2.   Karena Ketua MPR menggunakan perbandingan, mari kita bandingkan
jumlah pembayaran pokok utang dengan anggaran kesehatan dan anggaran Dana Desa. Jumlah pembayaran pokok utang Indonesia tahun 2009 adalah Rp 117,1 triliun, sedangkan anggaran kesehatan adalah Rp 25,6 triliun.
Jadi perbandingan pembayaran pokok utang dan anggaran kesehatan adalah 4,57 kali lipat.
Pada tahun 2018, pembayaran pokok utang adalah Rp 396 triliun, sedangkan anggaran kesehatan adalah Rp 107,4 triliun, atau perbandingannya turun 3,68 kali.
Artinya rasio yang baru ini sudah menurun dalam 9 tahun sebesar 19,4 persen.
Bahkan tahun 2019 anggaran kesehatan meningkat menjadi Rp 122 triliun atau sebesar 4,77 kali anggaran tahun 2009, dan rasionya mengalami penurunan jauh lebih besar lagi, yakni 26,7 persen.
Di sini anggaran kesehatan tidak hanya yang dialokasikan ke Kementerian Kesehatan, tapi juga untuk program peningkatan kesehatan masyarakat lainnya, termasuk DAK Kesehatan dan Keluarga Berencana.
Mengapa pada saat Ketua MPR ada di kabinet dulu tidak pernah menyampaikan kekhawatiran kewajaran perbandingan pembayaran pokok utang dengan anggaran kesehatan, padahal rasionya lebih tinggi dari sekarang?
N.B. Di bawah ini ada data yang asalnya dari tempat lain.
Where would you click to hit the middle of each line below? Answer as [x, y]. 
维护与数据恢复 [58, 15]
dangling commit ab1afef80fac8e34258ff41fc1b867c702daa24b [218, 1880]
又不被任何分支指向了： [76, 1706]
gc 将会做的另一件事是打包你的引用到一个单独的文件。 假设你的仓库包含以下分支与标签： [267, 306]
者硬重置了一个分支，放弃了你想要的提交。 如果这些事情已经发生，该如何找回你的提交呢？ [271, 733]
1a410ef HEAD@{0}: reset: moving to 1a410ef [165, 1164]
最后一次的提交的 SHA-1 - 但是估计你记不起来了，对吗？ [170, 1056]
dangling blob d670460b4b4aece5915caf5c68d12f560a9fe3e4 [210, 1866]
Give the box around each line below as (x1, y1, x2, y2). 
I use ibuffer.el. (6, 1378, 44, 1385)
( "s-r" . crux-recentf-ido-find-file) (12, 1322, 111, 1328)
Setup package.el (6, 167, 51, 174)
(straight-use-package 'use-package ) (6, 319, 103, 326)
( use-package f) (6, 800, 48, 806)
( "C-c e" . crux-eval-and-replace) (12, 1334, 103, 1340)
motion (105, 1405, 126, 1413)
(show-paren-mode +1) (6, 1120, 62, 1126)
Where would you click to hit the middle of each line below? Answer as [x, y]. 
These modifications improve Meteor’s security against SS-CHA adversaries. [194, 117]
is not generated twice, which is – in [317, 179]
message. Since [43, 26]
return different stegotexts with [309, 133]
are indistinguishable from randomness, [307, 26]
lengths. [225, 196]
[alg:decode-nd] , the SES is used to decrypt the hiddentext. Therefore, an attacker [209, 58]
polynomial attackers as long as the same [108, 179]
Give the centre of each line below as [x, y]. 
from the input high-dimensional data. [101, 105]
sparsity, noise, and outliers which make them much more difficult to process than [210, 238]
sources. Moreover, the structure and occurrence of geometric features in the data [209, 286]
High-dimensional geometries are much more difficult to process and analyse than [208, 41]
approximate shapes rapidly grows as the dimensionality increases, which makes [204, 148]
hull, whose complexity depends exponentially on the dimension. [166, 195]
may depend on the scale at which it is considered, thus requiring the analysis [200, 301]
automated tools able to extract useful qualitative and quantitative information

Jadi ukuran kewajaran yang disebut Ketua MPR sebenarnya apa?
Kenaikan anggaran kesehatan hingga lebih 4 kali lipat dari 2009 ke 2018 menunjukkan pemerintah Presiden Jokowi sangat memperhatikan dan memprioritaskan pada perbaikan kualitas sumber daya manusia.
3.   Ketua MPR juga membandingkan pembayaran pokok utang dengan dana desa. Karena dana desa baru dimulai tahun 2015, jadi sebaiknya kita bandingkan pembayaran pokok utang dengan dana desa tahun 2015 yang besarnya 10,9 kali lipat.
Pada tahun 2018 rasio menurun 39,3 persen menjadi 6,6 kali, bahkan di tahun 2019 menurun lagi hampir setengahnya menjadi 5,7 kali.
Artinya kenaikan dana desa jauh lebih tinggi dibandingkan kenaikan pembayaran pokok utang. Lagi-lagi tidak ada bukti dan ukuran mengenai kewajaran yang disebut Ketua MPR.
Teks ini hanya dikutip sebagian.